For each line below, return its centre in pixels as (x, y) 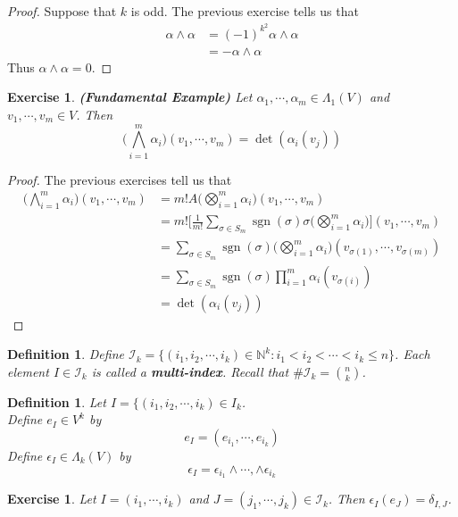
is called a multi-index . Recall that (190, 371)
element (28, 371)
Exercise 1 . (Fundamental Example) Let (130, 97)
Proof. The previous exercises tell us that (120, 179)
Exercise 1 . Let (52, 499)
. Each (412, 354)
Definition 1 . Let (57, 401)
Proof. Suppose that (62, 11)
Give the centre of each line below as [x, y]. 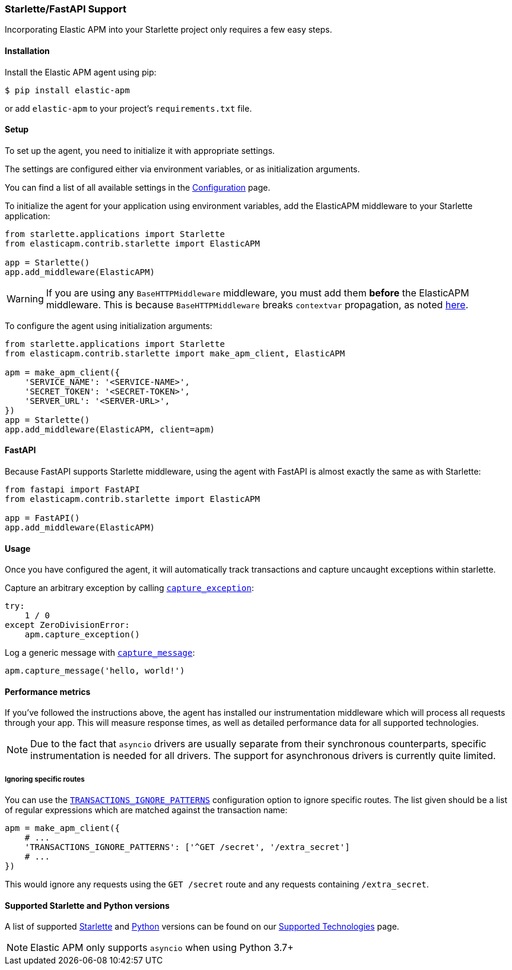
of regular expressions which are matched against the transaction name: [146, 810]
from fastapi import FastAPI [72, 490]
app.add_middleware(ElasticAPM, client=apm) [110, 429]
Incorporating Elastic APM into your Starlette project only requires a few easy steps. [168, 30]
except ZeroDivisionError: [67, 625]
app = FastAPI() [42, 518]
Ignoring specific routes [45, 779]
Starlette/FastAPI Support [66, 9]
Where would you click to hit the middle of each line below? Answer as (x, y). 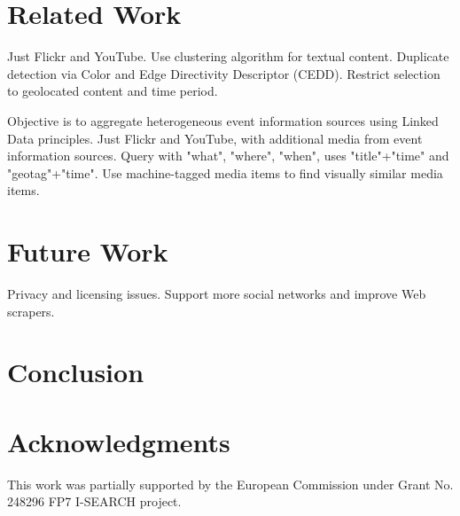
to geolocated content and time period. (113, 91)
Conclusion (76, 372)
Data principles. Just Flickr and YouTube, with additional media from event (215, 138)
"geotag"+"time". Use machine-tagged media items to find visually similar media (225, 172)
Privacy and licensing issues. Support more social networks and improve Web (217, 293)
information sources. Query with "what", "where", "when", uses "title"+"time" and (228, 156)
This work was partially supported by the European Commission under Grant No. (230, 484)
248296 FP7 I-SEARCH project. (94, 501)
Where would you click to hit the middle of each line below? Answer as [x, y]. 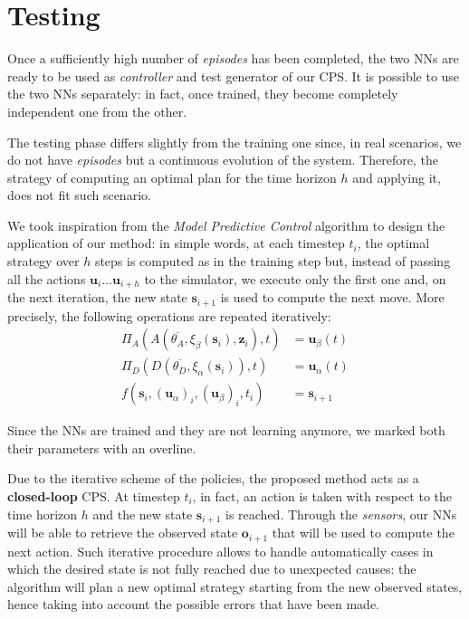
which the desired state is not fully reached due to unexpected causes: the [212, 569]
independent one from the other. [97, 111]
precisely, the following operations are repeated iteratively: [169, 315]
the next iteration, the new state [97, 297]
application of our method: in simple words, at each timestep [176, 243]
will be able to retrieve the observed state [123, 533]
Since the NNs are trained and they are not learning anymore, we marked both [226, 430]
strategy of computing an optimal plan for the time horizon [172, 177]

[Directions for this task]: The output should consist of the records above, reproduced exactly, without pictures.

[Response to this exercise]:
For each line below, return its centre in pixels as (x, y) 
is called a multi-index . Recall that (190, 371)
element (28, 371)
Exercise 1 . (Fundamental Example) Let (130, 97)
Proof. The previous exercises tell us that (120, 179)
Exercise 1 . Let (52, 499)
. Each (412, 354)
Definition 1 . Let (57, 401)
Proof. Suppose that (62, 11)
Give the centre of each line below as [x, y]. 
of regular expressions which are matched against the transaction name: [146, 810]
from fastapi import FastAPI [72, 490]
app.add_middleware(ElasticAPM, client=apm) [110, 429]
Incorporating Elastic APM into your Starlette project only requires a few easy steps. [168, 30]
except ZeroDivisionError: [67, 625]
app = FastAPI() [42, 518]
Ignoring specific routes [45, 779]
Starlette/FastAPI Support [66, 9]
Where would you click to hit the middle of each line below? Answer as (x, y). 
to geolocated content and time period. (113, 91)
Conclusion (76, 372)
Data principles. Just Flickr and YouTube, with additional media from event (215, 138)
"geotag"+"time". Use machine-tagged media items to find visually similar media (225, 172)
Privacy and licensing issues. Support more social networks and improve Web (217, 293)
information sources. Query with "what", "where", "when", uses "title"+"time" and (228, 156)
This work was partially supported by the European Commission under Grant No. (230, 484)
248296 FP7 I-SEARCH project. (94, 501)
Where would you click to hit the middle of each line below? Answer as [x, y]. 
which the desired state is not fully reached due to unexpected causes: the [212, 569]
independent one from the other. [97, 111]
precisely, the following operations are repeated iteratively: [169, 315]
the next iteration, the new state [97, 297]
application of our method: in simple words, at each timestep [176, 243]
will be able to retrieve the observed state [123, 533]
Since the NNs are trained and they are not learning anymore, we marked both [226, 430]
strategy of computing an optimal plan for the time horizon [172, 177]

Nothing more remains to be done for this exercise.